Author(s): Feifei Lu and Ashraf Ayoub

Publication: Special Publication

Volume: 258


Appears on pages(s): 117-136

Keywords: Carbon Fiber, Laminates, Interface, Debonding, Finite Element Analysis, Degradation, Seismic Analysis

Date: 12/1/2008

Externally bonded carbon fiber reinforced polymer (CFRP) is a feasible and economical alternative to traditional methods for strengthening and stiffening deficient reinforced and prestressed concrete bridge girders. The behavior of bond between FRP and concrete is the key factor controlling the behavior of these structures. Several experiments showed that debonding failure occurs frequently before FRP rupture and therefore the FRP strength can not be fully utilized. For design accuracy, the FRP strength must be reduced. This paper analyzes the effect of the bond properties on the response and failure modes of FRP-strengthened RC beams.

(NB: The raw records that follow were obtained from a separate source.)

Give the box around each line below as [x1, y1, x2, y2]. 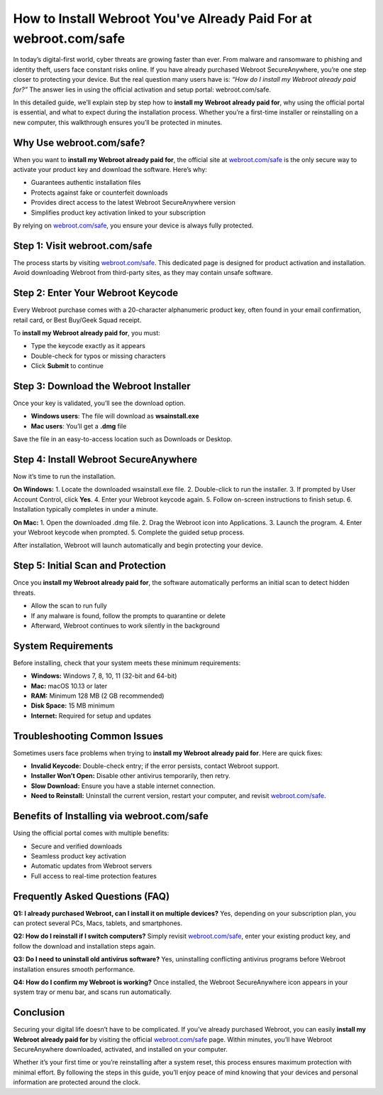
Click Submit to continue [30, 362, 104, 370]
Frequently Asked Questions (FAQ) [13, 890, 170, 902]
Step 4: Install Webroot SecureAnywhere [13, 453, 198, 465]
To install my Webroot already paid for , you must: [13, 328, 161, 337]
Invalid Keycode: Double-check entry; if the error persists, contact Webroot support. [30, 762, 279, 770]
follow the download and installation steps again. [13, 942, 156, 950]
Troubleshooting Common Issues [13, 730, 163, 742]
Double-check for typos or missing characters [30, 352, 166, 360]
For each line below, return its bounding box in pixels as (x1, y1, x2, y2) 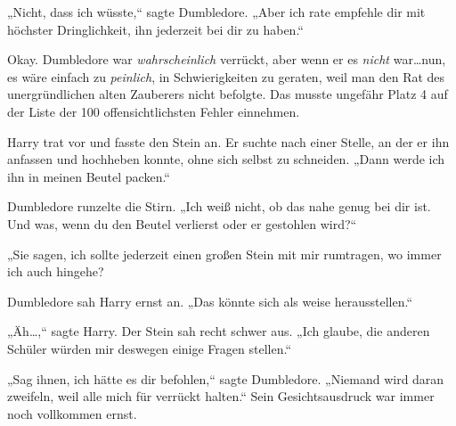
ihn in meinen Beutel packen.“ (7, 167, 170, 185)
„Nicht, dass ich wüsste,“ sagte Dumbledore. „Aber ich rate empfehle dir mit (7, 3, 426, 20)
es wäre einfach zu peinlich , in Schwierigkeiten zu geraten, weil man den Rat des (7, 67, 445, 86)
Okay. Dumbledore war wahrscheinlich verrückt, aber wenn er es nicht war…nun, (7, 50, 446, 69)
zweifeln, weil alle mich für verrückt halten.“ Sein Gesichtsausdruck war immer (7, 387, 435, 406)
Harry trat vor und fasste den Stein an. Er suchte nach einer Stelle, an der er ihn (7, 132, 450, 151)
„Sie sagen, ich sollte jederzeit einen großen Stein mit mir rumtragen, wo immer (7, 244, 442, 263)
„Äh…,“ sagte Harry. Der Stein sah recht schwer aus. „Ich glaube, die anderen (7, 322, 430, 340)
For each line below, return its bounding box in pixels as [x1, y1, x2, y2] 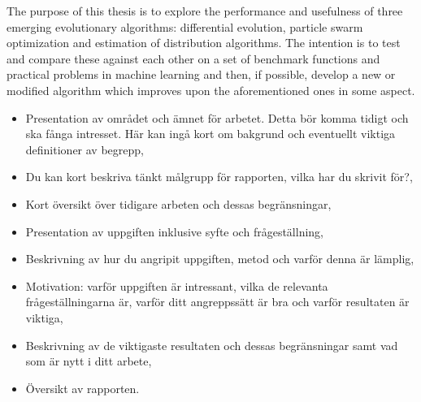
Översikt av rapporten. [25, 379, 140, 396]
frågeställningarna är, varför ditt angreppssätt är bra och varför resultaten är [25, 293, 410, 310]
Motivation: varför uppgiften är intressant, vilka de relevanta [25, 277, 328, 294]
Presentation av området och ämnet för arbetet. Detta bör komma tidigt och [25, 109, 409, 126]
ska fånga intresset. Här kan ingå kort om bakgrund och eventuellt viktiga [25, 125, 396, 142]
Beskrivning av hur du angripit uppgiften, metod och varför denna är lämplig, [25, 250, 414, 267]
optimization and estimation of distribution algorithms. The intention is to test [7, 34, 401, 51]
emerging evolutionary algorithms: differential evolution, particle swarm [7, 18, 363, 35]

A nonlinear RC beam element model with bond-slip between the concrete and the FRP laminates is used to analyze a test specimen subjected to monotonic and cyclic loads typical of seismic excitations, and to investigate the corresponding failure mode, and whether it is due to FRP rupture, debonding, or concrete crushing. The model is considered one of the earliest studies to numerically evaluate the behavior of FRP-strengthened girders under seismic loads. The model was also used to study the reduction factor of FRP tensile strength of simply supported strengthened RC girders due to debonding failure. This reduction factor seems to be directly affected by the bond strength between FRP and concrete interface. The study concludes with a numerical evaluation of the current ACI-440 guidelines for bond reduction factors.